* **ABOUT THIS EXERCISE**: Copy out the entries exactly, and wherever a picture appears, leave it out.

* **THE DATA**:
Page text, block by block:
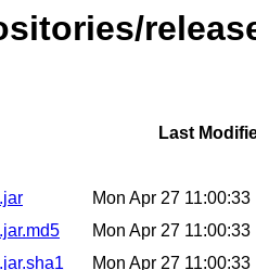
Last
Mon Apr 27
Mon Apr 27
Mon Apr 27
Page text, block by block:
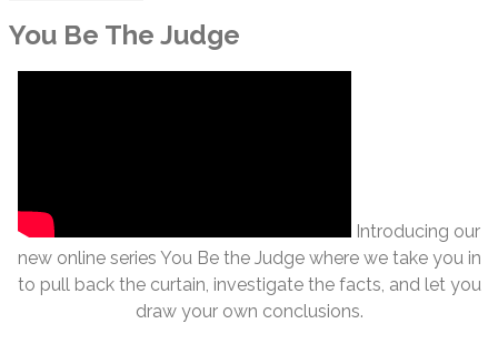
You Be The Judge
Introducing our
new online series You Be the Judge where we take you in
to pull back the curtain, investigate the facts, and let you
draw your own conclusions.
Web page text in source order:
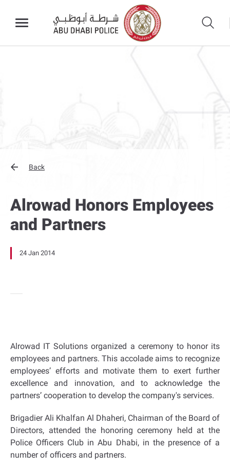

* **TASK RESULT**:
Page text, block by block:
Last
Mon Apr 27
Mon Apr 27
Mon Apr 27
Page text, block by block:
You Be The Judge
Introducing our
new online series You Be the Judge where we take you in
to pull back the curtain, investigate the facts, and let you
draw your own conclusions.
Web page text in source order:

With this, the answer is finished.